What you should repeat is the run of lines from the top of the listing below through the line with "разделение ресурсов, доступных", exactly, with no pictures.
___ RECORDS TO USE ___
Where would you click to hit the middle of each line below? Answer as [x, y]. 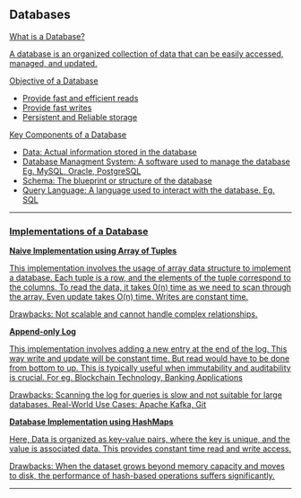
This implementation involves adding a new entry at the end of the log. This [148, 349]
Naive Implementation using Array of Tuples [93, 251]
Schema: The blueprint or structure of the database [117, 180]
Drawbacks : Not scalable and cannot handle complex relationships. [133, 314]
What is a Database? [47, 36]
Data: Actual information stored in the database [109, 152]
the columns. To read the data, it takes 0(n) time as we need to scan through [150, 287]
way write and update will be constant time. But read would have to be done [150, 359]
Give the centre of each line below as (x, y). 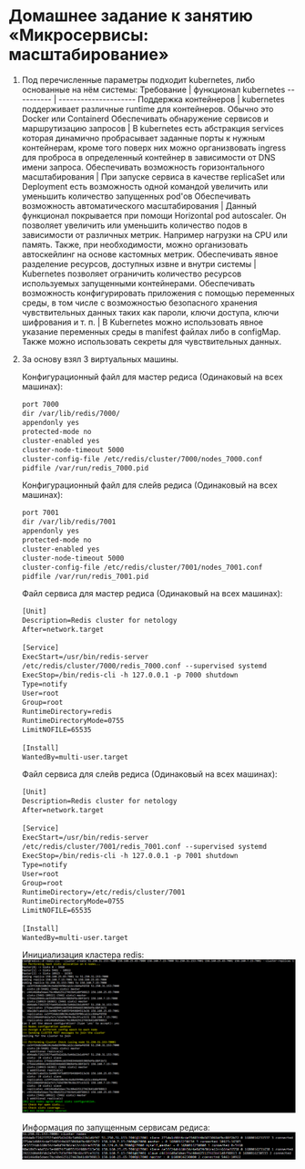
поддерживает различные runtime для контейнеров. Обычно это (147, 109)
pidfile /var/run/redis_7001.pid (85, 576)
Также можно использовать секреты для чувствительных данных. (152, 341)
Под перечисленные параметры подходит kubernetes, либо (138, 79)
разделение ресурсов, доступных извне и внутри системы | (139, 264)
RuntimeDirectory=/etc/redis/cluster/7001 (103, 892)
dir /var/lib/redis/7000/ (71, 413)
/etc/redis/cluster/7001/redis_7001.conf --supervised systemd (144, 846)
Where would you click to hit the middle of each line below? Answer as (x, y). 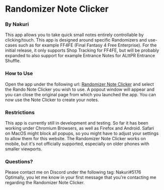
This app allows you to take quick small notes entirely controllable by (74, 35)
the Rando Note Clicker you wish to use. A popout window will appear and (80, 89)
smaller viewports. (24, 149)
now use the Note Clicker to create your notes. (52, 100)
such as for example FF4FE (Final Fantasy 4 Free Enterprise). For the (87, 45)
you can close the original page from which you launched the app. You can (81, 94)
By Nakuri (17, 24)
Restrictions (20, 112)
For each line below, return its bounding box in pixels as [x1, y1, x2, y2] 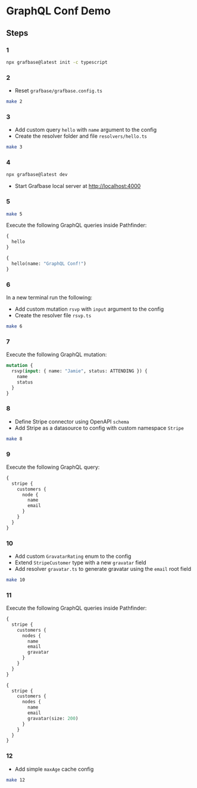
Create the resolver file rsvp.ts [14, 311, 92, 319]
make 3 [6, 144, 23, 150]
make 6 [6, 323, 23, 329]
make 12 [6, 777, 26, 783]
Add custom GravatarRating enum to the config [14, 552, 132, 560]
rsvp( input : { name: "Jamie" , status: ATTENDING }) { [11, 368, 148, 374]
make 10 [6, 577, 26, 583]
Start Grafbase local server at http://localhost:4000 [14, 183, 141, 190]
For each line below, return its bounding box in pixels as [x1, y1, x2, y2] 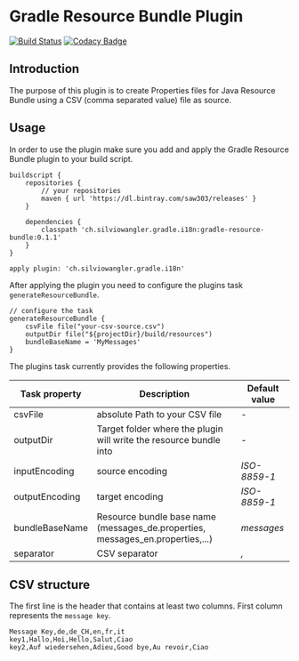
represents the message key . [9, 610, 111, 621]
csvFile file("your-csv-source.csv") [25, 322, 166, 331]
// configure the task [9, 306, 93, 315]
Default [246, 382, 279, 394]
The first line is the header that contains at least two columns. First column [9, 601, 283, 611]
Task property [20, 387, 82, 399]
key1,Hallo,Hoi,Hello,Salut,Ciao [9, 635, 133, 644]
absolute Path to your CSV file [96, 407, 222, 420]
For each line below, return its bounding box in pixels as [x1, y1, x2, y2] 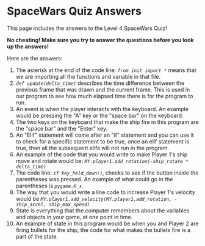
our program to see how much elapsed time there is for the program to [15, 92, 193, 99]
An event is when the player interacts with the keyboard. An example [15, 105, 189, 112]
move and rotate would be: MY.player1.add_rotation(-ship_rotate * [15, 157, 189, 164]
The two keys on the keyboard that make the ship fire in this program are [15, 118, 199, 126]
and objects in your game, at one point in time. [15, 213, 133, 220]
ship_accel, [15, 201, 46, 208]
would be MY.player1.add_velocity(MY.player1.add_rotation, [15, 195, 172, 202]
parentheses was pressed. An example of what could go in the [15, 175, 173, 183]
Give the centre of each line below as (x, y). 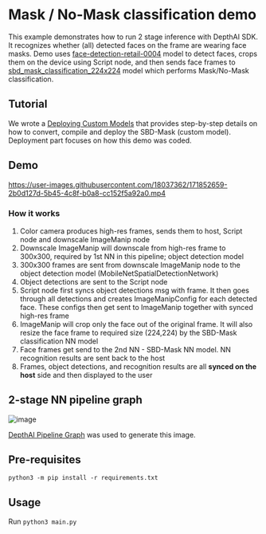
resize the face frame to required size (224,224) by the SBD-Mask (128, 332)
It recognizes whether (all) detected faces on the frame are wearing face (127, 45)
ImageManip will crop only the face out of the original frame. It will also (136, 324)
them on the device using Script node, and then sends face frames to (122, 62)
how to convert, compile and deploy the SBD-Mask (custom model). (119, 132)
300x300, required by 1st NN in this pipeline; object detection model (132, 256)
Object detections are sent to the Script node (94, 281)
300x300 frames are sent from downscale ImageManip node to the (130, 265)
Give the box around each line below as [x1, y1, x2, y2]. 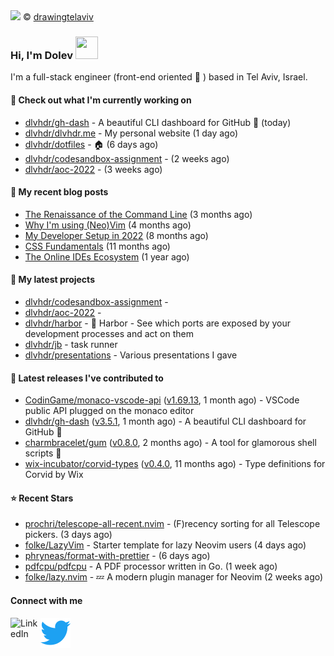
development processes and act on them [24, 327, 194, 339]
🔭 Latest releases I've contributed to [10, 372, 164, 384]
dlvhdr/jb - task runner [24, 338, 118, 350]
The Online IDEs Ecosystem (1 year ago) [24, 250, 190, 263]
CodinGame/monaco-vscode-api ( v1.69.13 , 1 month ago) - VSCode [24, 394, 300, 406]
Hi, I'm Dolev [10, 48, 73, 62]
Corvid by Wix [24, 469, 84, 481]
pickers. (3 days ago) [24, 529, 113, 541]
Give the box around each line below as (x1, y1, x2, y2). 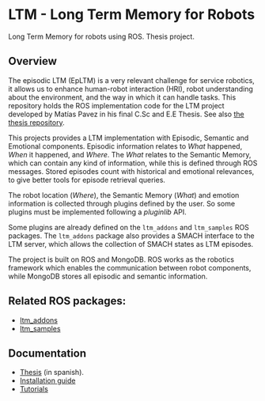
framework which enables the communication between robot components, (8, 263, 252, 272)
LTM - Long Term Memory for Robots (8, 6, 256, 24)
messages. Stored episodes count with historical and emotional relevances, (8, 166, 255, 176)
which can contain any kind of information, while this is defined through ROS (8, 158, 258, 168)
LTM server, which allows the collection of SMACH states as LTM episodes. (8, 239, 254, 248)
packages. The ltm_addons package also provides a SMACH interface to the (8, 231, 255, 240)
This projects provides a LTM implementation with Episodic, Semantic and (8, 133, 249, 142)
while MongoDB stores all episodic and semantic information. (8, 271, 208, 281)
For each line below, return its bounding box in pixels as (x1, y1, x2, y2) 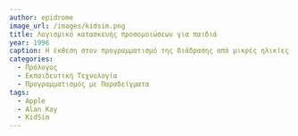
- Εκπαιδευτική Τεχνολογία (17, 72, 118, 81)
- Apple (17, 96, 46, 106)
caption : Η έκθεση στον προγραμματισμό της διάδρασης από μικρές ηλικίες (9, 47, 290, 55)
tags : (9, 88, 29, 97)
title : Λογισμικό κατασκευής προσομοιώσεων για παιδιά (9, 30, 218, 38)
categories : (9, 55, 54, 64)
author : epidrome (9, 13, 74, 22)
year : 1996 (9, 38, 50, 47)
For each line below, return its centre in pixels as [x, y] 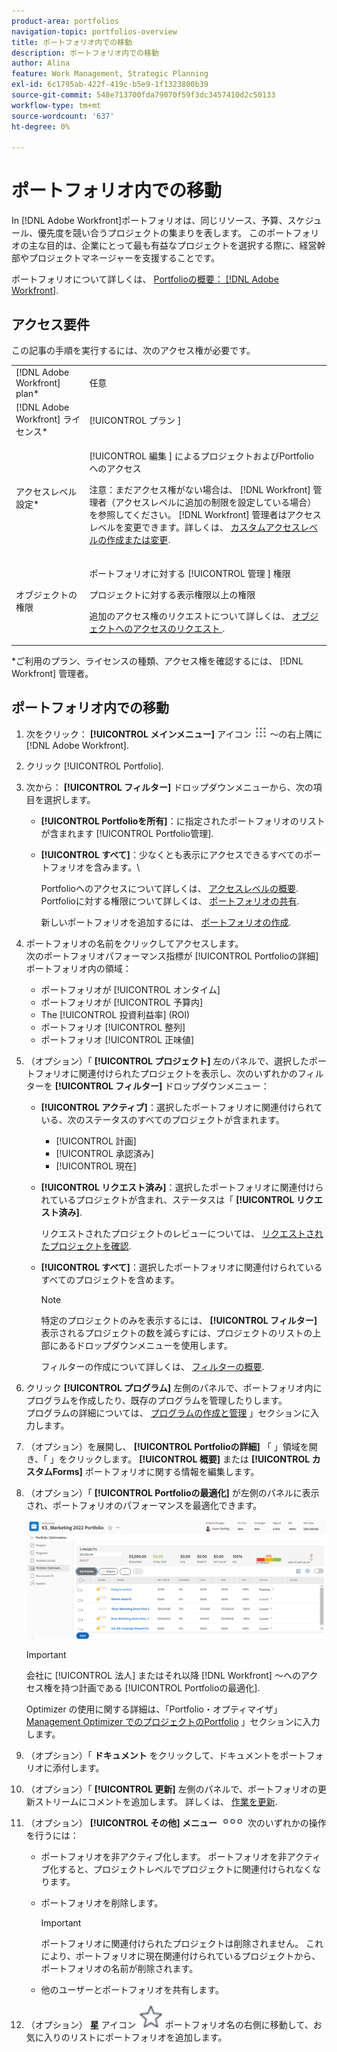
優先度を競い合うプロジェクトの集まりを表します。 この [152, 233]
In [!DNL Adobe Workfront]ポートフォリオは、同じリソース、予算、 [149, 221]
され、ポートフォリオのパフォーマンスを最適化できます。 [144, 1505]
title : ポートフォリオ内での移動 [72, 42]
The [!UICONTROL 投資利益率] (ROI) [115, 1014]
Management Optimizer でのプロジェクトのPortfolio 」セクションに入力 [173, 1721]
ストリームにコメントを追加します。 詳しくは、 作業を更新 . [156, 1801]
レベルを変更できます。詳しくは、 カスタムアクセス [195, 527]
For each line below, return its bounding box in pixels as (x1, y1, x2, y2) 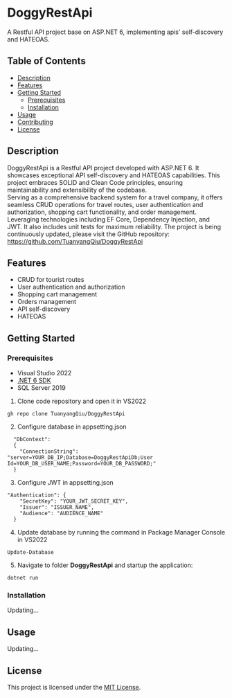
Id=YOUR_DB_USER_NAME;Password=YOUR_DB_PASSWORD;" (7, 460, 157, 467)
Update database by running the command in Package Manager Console (17, 528, 226, 537)
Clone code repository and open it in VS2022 (17, 397, 147, 406)
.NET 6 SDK (17, 376, 51, 385)
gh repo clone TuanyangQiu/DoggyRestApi (7, 411, 126, 418)
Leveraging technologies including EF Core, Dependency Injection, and (7, 215, 210, 223)
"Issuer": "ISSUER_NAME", (19, 504, 95, 511)
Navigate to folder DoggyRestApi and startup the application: (17, 561, 193, 569)
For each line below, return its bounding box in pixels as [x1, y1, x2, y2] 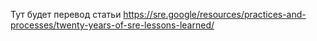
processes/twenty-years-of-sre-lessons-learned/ [10, 19, 215, 31]
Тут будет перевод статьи [10, 9, 122, 20]
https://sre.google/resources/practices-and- [123, 9, 307, 20]
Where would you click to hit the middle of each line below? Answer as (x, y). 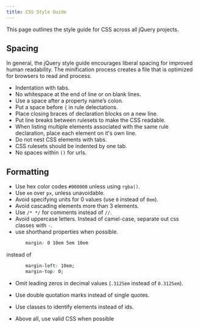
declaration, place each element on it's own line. (76, 133)
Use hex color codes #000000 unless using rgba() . (77, 187)
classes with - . (34, 226)
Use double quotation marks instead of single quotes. (82, 295)
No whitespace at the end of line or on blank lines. (78, 94)
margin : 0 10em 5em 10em (57, 243)
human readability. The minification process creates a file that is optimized (100, 70)
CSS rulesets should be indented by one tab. (71, 146)
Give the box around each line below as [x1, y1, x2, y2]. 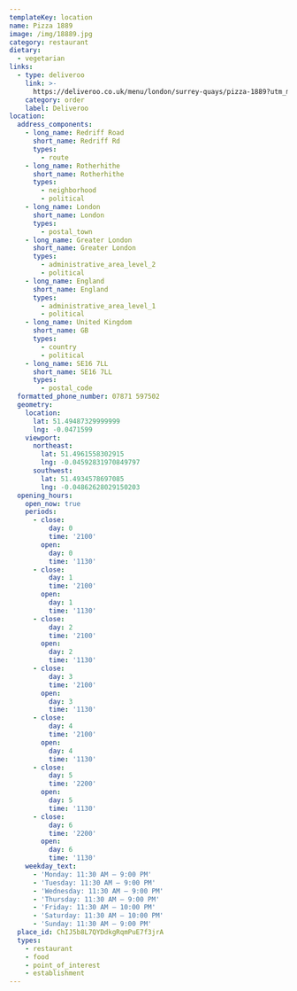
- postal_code [41, 384, 93, 393]
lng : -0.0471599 [32, 425, 93, 434]
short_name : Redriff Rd [32, 137, 121, 145]
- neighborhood [41, 186, 97, 195]
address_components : [17, 121, 93, 129]
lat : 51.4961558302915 [41, 449, 125, 459]
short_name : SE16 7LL [32, 367, 113, 377]
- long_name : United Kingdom [25, 318, 133, 327]
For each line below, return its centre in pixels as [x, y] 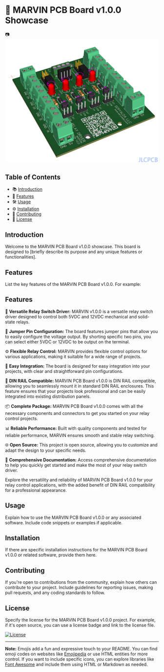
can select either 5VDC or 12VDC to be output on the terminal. [68, 342]
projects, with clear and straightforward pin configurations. [64, 371]
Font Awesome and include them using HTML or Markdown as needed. [76, 664]
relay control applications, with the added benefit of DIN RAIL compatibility [80, 485]
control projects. [21, 418]
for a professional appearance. [36, 490]
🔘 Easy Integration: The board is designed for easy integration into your [78, 366]
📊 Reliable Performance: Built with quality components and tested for [76, 428]
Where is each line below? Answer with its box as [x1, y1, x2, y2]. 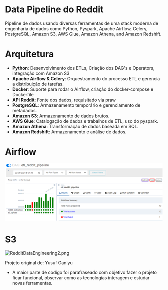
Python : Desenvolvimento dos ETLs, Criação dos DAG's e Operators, [12, 65, 155, 71]
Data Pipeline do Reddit [5, 4, 104, 15]
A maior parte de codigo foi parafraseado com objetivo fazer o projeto [12, 269, 157, 276]
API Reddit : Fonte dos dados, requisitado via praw [12, 97, 116, 103]
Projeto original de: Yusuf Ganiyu [5, 260, 73, 266]
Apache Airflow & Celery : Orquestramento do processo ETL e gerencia [12, 75, 160, 81]
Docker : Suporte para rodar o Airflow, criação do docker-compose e [12, 86, 154, 92]
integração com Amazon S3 [12, 70, 70, 76]
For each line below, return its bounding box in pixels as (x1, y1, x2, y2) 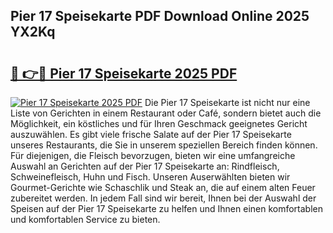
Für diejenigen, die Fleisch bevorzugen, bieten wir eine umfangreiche (10, 150, 296, 161)
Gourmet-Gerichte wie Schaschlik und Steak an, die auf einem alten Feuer (10, 182, 316, 193)
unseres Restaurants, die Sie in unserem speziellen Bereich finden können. (10, 139, 318, 151)
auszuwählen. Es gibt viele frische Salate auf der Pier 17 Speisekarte (10, 129, 292, 140)
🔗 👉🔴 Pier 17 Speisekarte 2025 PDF (10, 65, 238, 82)
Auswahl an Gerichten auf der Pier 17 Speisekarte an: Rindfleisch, (10, 160, 280, 172)
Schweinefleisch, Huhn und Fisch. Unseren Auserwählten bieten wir (10, 171, 291, 183)
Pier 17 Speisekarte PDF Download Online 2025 (10, 8, 310, 25)
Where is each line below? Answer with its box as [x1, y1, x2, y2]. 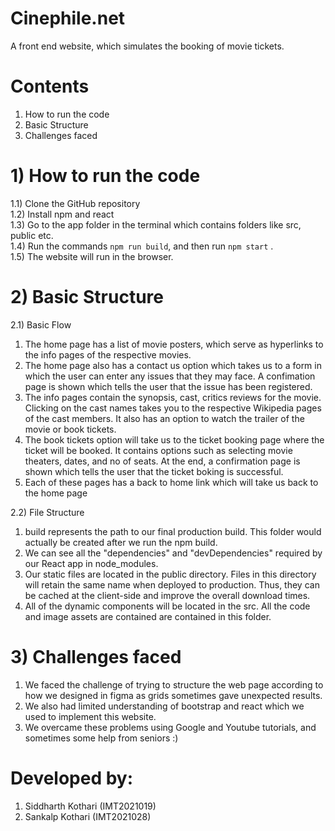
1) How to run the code [10, 165, 201, 187]
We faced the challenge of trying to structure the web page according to [24, 678, 324, 691]
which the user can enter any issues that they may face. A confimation [24, 370, 316, 382]
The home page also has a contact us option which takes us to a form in [24, 359, 322, 371]
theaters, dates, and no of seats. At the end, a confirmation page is [24, 455, 301, 467]
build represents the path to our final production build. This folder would [24, 525, 322, 537]
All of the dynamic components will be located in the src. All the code [24, 600, 311, 612]
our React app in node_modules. [24, 557, 159, 569]
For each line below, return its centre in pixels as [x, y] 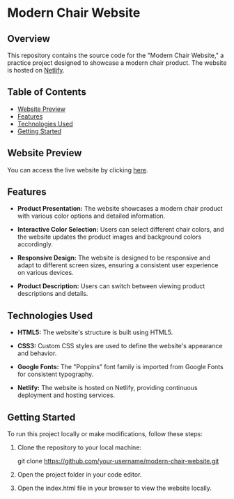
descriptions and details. [53, 294]
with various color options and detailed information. [91, 216]
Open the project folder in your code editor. [79, 475]
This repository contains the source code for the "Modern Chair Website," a [116, 55]
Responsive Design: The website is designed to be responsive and [114, 258]
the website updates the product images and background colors [109, 237]
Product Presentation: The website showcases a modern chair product [120, 209]
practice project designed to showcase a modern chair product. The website [117, 63]
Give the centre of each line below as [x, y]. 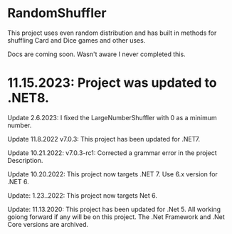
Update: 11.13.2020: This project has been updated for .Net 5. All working [114, 209]
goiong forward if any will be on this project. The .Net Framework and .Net [116, 217]
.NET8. [28, 98]
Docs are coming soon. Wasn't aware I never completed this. [97, 54]
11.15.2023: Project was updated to [112, 83]
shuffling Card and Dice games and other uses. [77, 40]
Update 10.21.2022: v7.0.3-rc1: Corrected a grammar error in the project [112, 153]
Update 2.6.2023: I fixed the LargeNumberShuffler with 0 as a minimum [112, 117]
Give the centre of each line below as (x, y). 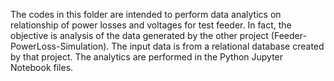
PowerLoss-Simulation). (60, 46)
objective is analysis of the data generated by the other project (139, 35)
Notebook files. (42, 67)
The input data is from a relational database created (218, 46)
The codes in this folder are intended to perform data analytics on (146, 14)
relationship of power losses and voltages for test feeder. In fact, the (151, 25)
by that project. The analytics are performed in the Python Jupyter (147, 57)
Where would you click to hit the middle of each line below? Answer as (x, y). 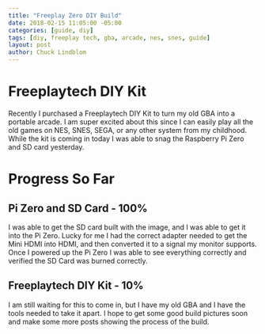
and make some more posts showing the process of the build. (109, 321)
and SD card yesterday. (46, 146)
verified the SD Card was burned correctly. (78, 260)
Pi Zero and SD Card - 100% (78, 208)
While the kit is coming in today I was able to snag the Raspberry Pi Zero (126, 139)
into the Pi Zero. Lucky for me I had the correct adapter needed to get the (128, 235)
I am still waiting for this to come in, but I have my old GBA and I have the (127, 305)
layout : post (30, 45)
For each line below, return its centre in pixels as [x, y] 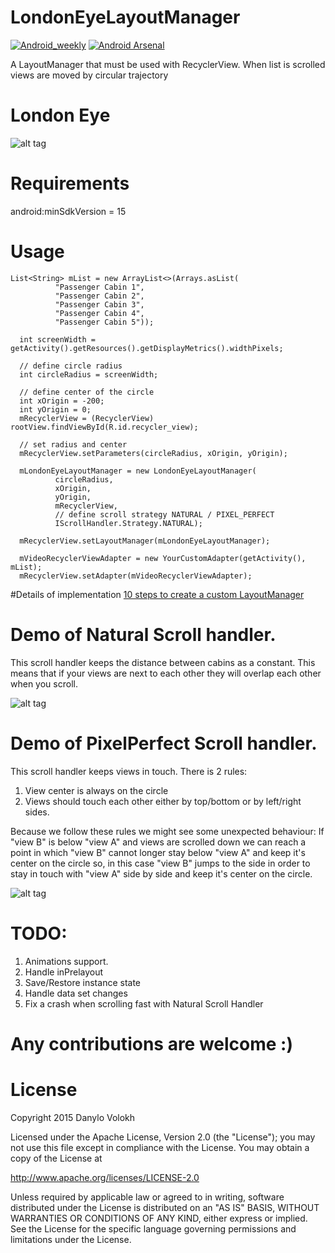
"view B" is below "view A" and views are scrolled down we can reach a [158, 842]
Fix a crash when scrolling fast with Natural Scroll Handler [144, 1003]
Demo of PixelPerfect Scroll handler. [164, 743]
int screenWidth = [58, 339]
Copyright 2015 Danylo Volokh [73, 1117]
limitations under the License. [71, 1239]
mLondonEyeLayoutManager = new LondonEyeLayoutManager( [138, 471]
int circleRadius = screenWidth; [89, 374]
___
EXPECTED ANSWER —
Where would you click to hit the middle of each line below? Answer as [x, y]. 
This implementation involves adding a new entry at the end of the log. This [148, 349]
Naive Implementation using Array of Tuples [93, 251]
Schema: The blueprint or structure of the database [117, 180]
Drawbacks : Not scalable and cannot handle complex relationships. [133, 314]
What is a Database? [47, 36]
Data: Actual information stored in the database [109, 152]
the columns. To read the data, it takes 0(n) time as we need to scan through [150, 287]
way write and update will be constant time. But read would have to be done [150, 359]
Give the centre of each line below as (x, y). 
поддерживает различные runtime для контейнеров. Обычно это (147, 109)
pidfile /var/run/redis_7001.pid (85, 576)
Также можно использовать секреты для чувствительных данных. (152, 341)
Под перечисленные параметры подходит kubernetes, либо (138, 79)
разделение ресурсов, доступных извне и внутри системы | (139, 264)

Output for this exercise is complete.